Activity
From start to end, write out the following data exactly, apart from its images.

Exercise inputs
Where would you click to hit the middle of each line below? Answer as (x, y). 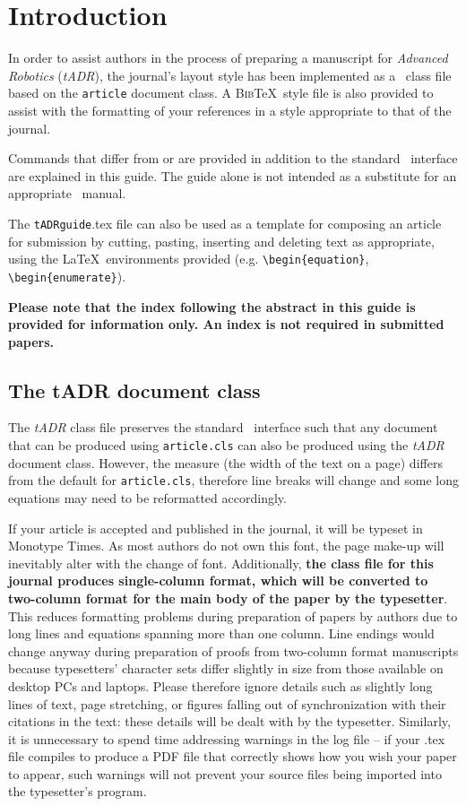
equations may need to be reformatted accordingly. (147, 497)
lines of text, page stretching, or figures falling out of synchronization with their (227, 703)
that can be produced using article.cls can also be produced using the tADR (226, 445)
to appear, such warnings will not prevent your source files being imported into (225, 773)
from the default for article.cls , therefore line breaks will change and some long (234, 480)
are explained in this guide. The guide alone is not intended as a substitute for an (233, 175)
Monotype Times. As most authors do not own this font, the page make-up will (226, 546)
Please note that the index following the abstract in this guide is (212, 306)
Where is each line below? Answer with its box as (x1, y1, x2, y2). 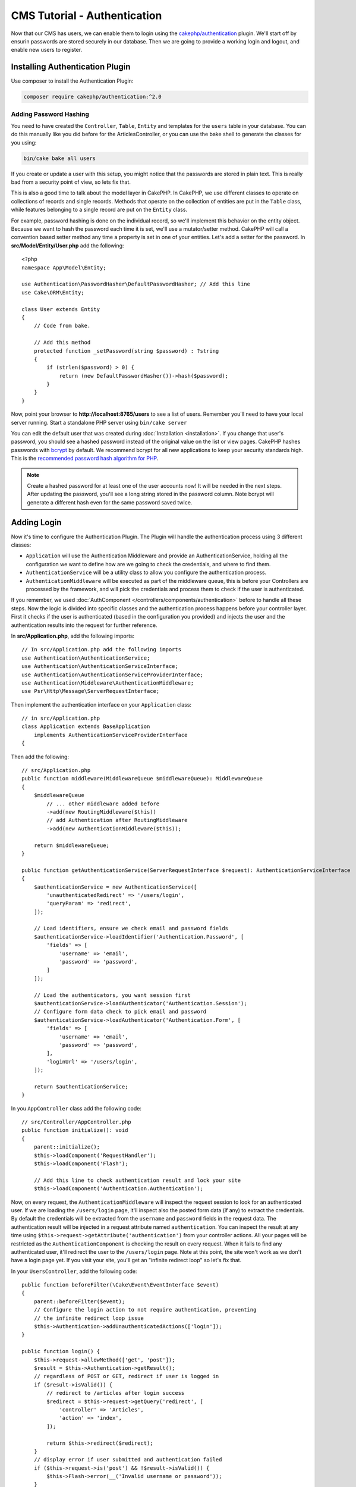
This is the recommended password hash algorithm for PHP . (11, 455, 159, 462)
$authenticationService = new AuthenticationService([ (33, 883, 197, 890)
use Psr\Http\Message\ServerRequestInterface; (21, 688, 160, 695)
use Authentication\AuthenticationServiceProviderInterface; (21, 671, 203, 678)
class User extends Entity (21, 306, 100, 312)
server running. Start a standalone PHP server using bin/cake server (11, 419, 187, 426)
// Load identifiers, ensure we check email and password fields (33, 925, 229, 932)
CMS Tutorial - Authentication (11, 9, 162, 22)
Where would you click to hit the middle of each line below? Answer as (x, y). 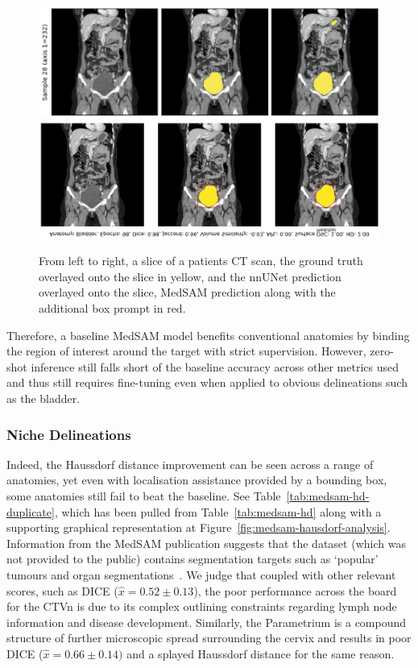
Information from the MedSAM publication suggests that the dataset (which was (206, 543)
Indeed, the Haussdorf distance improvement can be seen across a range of (190, 464)
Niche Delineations (69, 434)
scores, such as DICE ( (62, 590)
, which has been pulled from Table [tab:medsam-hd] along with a (218, 511)
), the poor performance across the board (295, 590)
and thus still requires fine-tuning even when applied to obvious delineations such (207, 382)
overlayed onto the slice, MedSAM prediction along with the (187, 292)
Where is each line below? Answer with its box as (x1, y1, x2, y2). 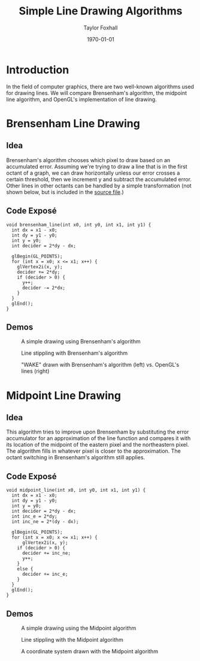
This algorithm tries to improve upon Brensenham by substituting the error (6, 428, 189, 436)
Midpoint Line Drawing (6, 388, 122, 402)
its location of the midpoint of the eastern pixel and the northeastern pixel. (6, 441, 189, 448)
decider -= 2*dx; (22, 285, 66, 291)
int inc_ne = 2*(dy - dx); (11, 519, 79, 525)
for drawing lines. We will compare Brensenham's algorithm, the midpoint (6, 89, 187, 97)
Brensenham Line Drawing (6, 116, 141, 130)
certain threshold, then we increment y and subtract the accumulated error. (6, 175, 192, 183)
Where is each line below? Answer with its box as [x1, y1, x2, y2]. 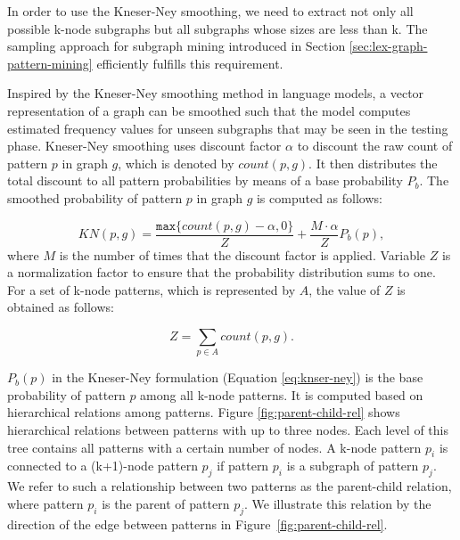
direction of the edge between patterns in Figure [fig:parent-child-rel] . [7, 514, 388, 533]
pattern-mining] [7, 53, 93, 72]
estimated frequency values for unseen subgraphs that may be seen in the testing [7, 119, 448, 137]
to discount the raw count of [297, 136, 453, 155]
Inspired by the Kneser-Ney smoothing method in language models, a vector [7, 84, 424, 102]
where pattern [7, 494, 84, 512]
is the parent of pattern [102, 494, 230, 512]
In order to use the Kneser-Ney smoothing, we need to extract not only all [7, 2, 414, 20]
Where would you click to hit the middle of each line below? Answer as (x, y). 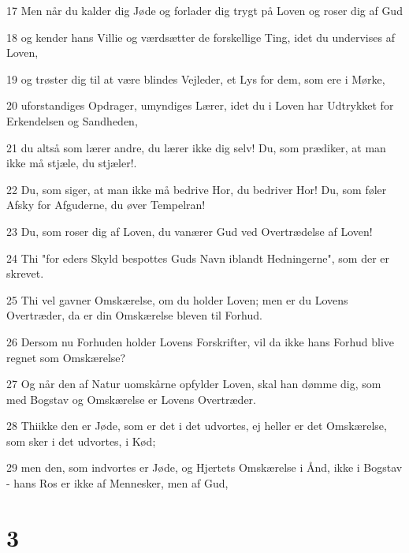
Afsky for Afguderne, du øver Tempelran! (106, 205)
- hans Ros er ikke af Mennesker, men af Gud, (117, 483)
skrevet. (25, 273)
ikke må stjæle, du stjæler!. (72, 163)
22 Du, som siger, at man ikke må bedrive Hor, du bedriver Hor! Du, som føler (197, 189)
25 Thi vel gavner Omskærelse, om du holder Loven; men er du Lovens (177, 299)
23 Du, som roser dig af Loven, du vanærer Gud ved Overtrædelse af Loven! (190, 231)
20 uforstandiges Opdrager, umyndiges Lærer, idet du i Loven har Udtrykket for (200, 105)
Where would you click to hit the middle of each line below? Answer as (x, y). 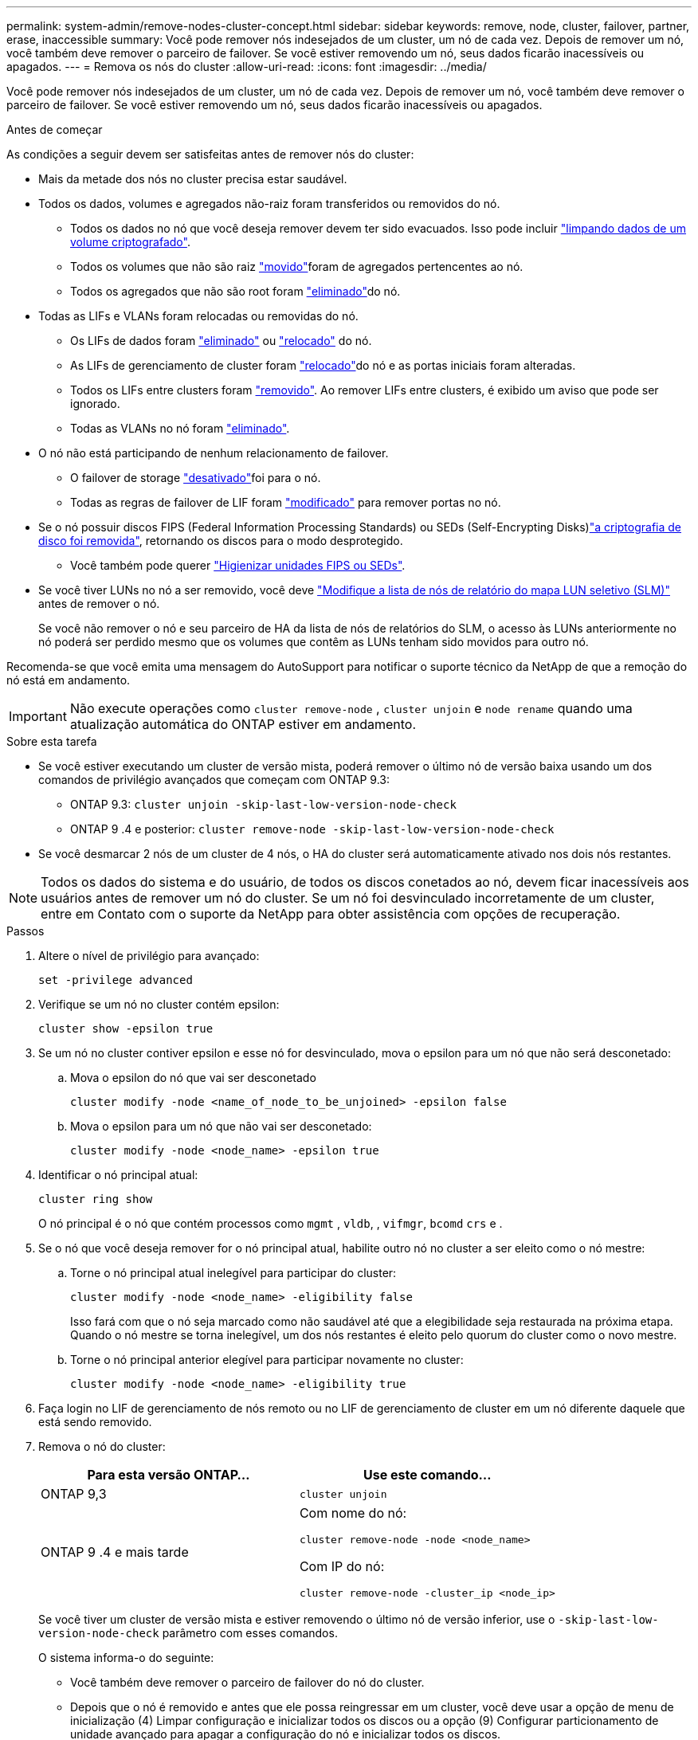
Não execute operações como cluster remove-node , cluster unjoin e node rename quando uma (351, 708)
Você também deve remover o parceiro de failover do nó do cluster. (247, 1682)
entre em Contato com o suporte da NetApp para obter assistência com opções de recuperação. (331, 914)
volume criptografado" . (130, 242)
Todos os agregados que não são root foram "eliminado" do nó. (235, 291)
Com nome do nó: (353, 1513)
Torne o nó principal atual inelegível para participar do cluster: (233, 1273)
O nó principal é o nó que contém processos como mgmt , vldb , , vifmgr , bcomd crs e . (271, 1223)
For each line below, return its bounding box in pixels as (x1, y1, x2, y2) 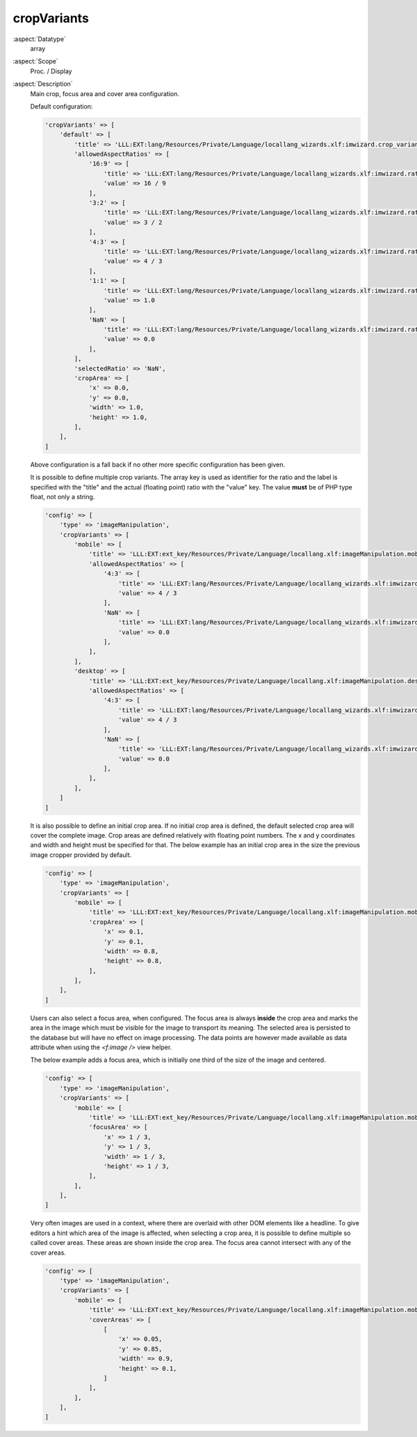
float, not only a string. (30, 492, 95, 501)
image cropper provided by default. (30, 850, 132, 859)
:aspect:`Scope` (13, 57, 58, 65)
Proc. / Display (30, 67, 72, 75)
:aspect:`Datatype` (13, 35, 66, 43)
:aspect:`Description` (13, 80, 73, 88)
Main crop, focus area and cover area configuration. (30, 89, 180, 97)
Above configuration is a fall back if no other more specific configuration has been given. (30, 460, 286, 469)
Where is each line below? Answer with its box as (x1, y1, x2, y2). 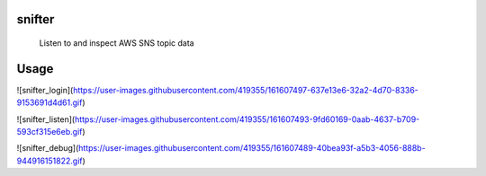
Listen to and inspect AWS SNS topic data (39, 38, 194, 48)
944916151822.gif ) (16, 155, 85, 166)
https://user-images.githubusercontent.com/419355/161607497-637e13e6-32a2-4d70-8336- (72, 84, 418, 95)
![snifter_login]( (16, 84, 74, 95)
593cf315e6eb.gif (16, 127, 83, 137)
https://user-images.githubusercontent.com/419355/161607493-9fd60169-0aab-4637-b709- (74, 113, 420, 125)
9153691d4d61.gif (16, 97, 83, 108)
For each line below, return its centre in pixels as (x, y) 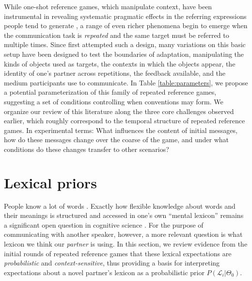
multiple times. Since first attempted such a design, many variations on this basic (125, 44)
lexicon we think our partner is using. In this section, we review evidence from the (126, 244)
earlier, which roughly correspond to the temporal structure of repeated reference (125, 121)
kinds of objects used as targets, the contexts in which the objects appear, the (120, 63)
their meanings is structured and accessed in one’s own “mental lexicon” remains (124, 215)
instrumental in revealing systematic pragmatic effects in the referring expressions (125, 16)
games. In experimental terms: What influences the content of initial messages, (121, 130)
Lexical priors (50, 182)
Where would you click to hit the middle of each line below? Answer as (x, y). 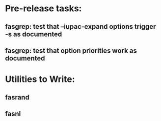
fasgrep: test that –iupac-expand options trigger (80, 27)
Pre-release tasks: (43, 9)
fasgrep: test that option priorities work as (71, 50)
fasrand (17, 97)
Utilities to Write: (40, 79)
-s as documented (34, 34)
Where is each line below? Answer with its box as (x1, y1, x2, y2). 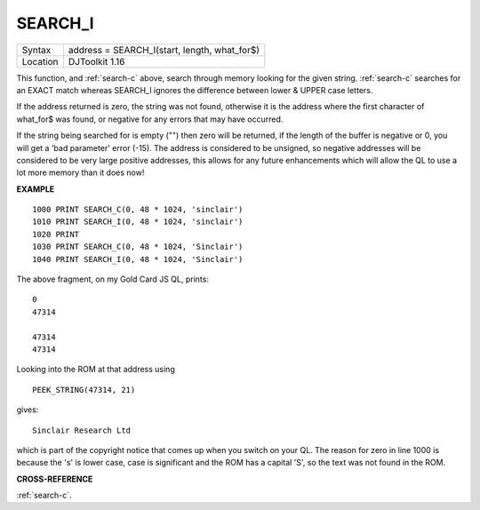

Answer to this task
Where would you click to hit the middle of each line below? Answer as (x, y). 
equations may need to be reformatted accordingly. (147, 497)
lines of text, page stretching, or figures falling out of synchronization with their (227, 703)
that can be produced using article.cls can also be produced using the tADR (226, 445)
to appear, such warnings will not prevent your source files being imported into (225, 773)
from the default for article.cls , therefore line breaks will change and some long (234, 480)
are explained in this guide. The guide alone is not intended as a substitute for an (233, 175)
Monotype Times. As most authors do not own this font, the page make-up will (226, 546)
Please note that the index following the abstract in this guide is (212, 306)
Where is each line below? Answer with its box as (x1, y1, x2, y2). 
This is the recommended password hash algorithm for PHP . (11, 455, 159, 462)
$authenticationService = new AuthenticationService([ (33, 883, 197, 890)
use Psr\Http\Message\ServerRequestInterface; (21, 688, 160, 695)
use Authentication\AuthenticationServiceProviderInterface; (21, 671, 203, 678)
class User extends Entity (21, 306, 100, 312)
server running. Start a standalone PHP server using bin/cake server (11, 419, 187, 426)
// Load identifiers, ensure we check email and password fields (33, 925, 229, 932)
CMS Tutorial - Authentication (11, 9, 162, 22)
Where would you click to hit the middle of each line below? Answer as (x, y). 
Information from the MedSAM publication suggests that the dataset (which was (206, 543)
Indeed, the Haussdorf distance improvement can be seen across a range of (190, 464)
Niche Delineations (69, 434)
scores, such as DICE ( (62, 590)
, which has been pulled from Table [tab:medsam-hd] along with a (218, 511)
), the poor performance across the board (295, 590)
and thus still requires fine-tuning even when applied to obvious delineations such (207, 382)
overlayed onto the slice, MedSAM prediction along with the (187, 292)
Where is each line below? Answer with its box as (x1, y1, x2, y2). 
This algorithm tries to improve upon Brensenham by substituting the error (6, 428, 189, 436)
Midpoint Line Drawing (6, 388, 122, 402)
its location of the midpoint of the eastern pixel and the northeastern pixel. (6, 441, 189, 448)
decider -= 2*dx; (22, 285, 66, 291)
int inc_ne = 2*(dy - dx); (11, 519, 79, 525)
for drawing lines. We will compare Brensenham's algorithm, the midpoint (6, 89, 187, 97)
Brensenham Line Drawing (6, 116, 141, 130)
certain threshold, then we increment y and subtract the accumulated error. (6, 175, 192, 183)
Where is each line below? Answer with its box as [x1, y1, x2, y2]. 
direction of the edge between patterns in Figure [fig:parent-child-rel] . [7, 514, 388, 533]
pattern-mining] [7, 53, 93, 72]
estimated frequency values for unseen subgraphs that may be seen in the testing [7, 119, 448, 137]
to discount the raw count of [297, 136, 453, 155]
Inspired by the Kneser-Ney smoothing method in language models, a vector [7, 84, 424, 102]
where pattern [7, 494, 84, 512]
is the parent of pattern [102, 494, 230, 512]
In order to use the Kneser-Ney smoothing, we need to extract not only all [7, 2, 414, 20]
Where would you click to hit the middle of each line below? Answer as (x, y). 
Afsky for Afguderne, du øver Tempelran! (106, 205)
- hans Ros er ikke af Mennesker, men af Gud, (117, 483)
skrevet. (25, 273)
ikke må stjæle, du stjæler!. (72, 163)
22 Du, som siger, at man ikke må bedrive Hor, du bedriver Hor! Du, som føler (197, 189)
25 Thi vel gavner Omskærelse, om du holder Loven; men er du Lovens (177, 299)
23 Du, som roser dig af Loven, du vanærer Gud ved Overtrædelse af Loven! (190, 231)
20 uforstandiges Opdrager, umyndiges Lærer, idet du i Loven har Udtrykket for (200, 105)
Where would you click to hit the middle of each line below? Answer as (x, y). 
Não execute operações como cluster remove-node , cluster unjoin e node rename quando uma (351, 708)
Você também deve remover o parceiro de failover do nó do cluster. (247, 1682)
entre em Contato com o suporte da NetApp para obter assistência com opções de recuperação. (331, 914)
volume criptografado" . (130, 242)
Todos os agregados que não são root foram "eliminado" do nó. (235, 291)
Com nome do nó: (353, 1513)
Torne o nó principal atual inelegível para participar do cluster: (233, 1273)
O nó principal é o nó que contém processos como mgmt , vldb , , vifmgr , bcomd crs e . (271, 1223)
For each line below, return its bounding box in pixels as (x1, y1, x2, y2) 
float, not only a string. (30, 492, 95, 501)
image cropper provided by default. (30, 850, 132, 859)
:aspect:`Scope` (13, 57, 58, 65)
Proc. / Display (30, 67, 72, 75)
:aspect:`Datatype` (13, 35, 66, 43)
:aspect:`Description` (13, 80, 73, 88)
Main crop, focus area and cover area configuration. (30, 89, 180, 97)
Above configuration is a fall back if no other more specific configuration has been given. (30, 460, 286, 469)
Where is each line below? Answer with its box as (x1, y1, x2, y2). 
Listen to and inspect AWS SNS topic data (39, 38, 194, 48)
944916151822.gif ) (16, 155, 85, 166)
https://user-images.githubusercontent.com/419355/161607497-637e13e6-32a2-4d70-8336- (72, 84, 418, 95)
![snifter_login]( (16, 84, 74, 95)
593cf315e6eb.gif (16, 127, 83, 137)
https://user-images.githubusercontent.com/419355/161607493-9fd60169-0aab-4637-b709- (74, 113, 420, 125)
9153691d4d61.gif (16, 97, 83, 108)
For each line below, return its centre in pixels as (x, y) 
multiple times. Since first attempted such a design, many variations on this basic (125, 44)
lexicon we think our partner is using. In this section, we review evidence from the (126, 244)
earlier, which roughly correspond to the temporal structure of repeated reference (125, 121)
kinds of objects used as targets, the contexts in which the objects appear, the (120, 63)
their meanings is structured and accessed in one’s own “mental lexicon” remains (124, 215)
instrumental in revealing systematic pragmatic effects in the referring expressions (125, 16)
games. In experimental terms: What influences the content of initial messages, (121, 130)
Lexical priors (50, 182)
Where would you click to hit the middle of each line below? Answer as (x, y). 
fasgrep: test that –iupac-expand options trigger (80, 27)
Pre-release tasks: (43, 9)
fasgrep: test that option priorities work as (71, 50)
fasrand (17, 97)
Utilities to Write: (40, 79)
-s as documented (34, 34)
Where is each line below? Answer with its box as (x1, y1, x2, y2). 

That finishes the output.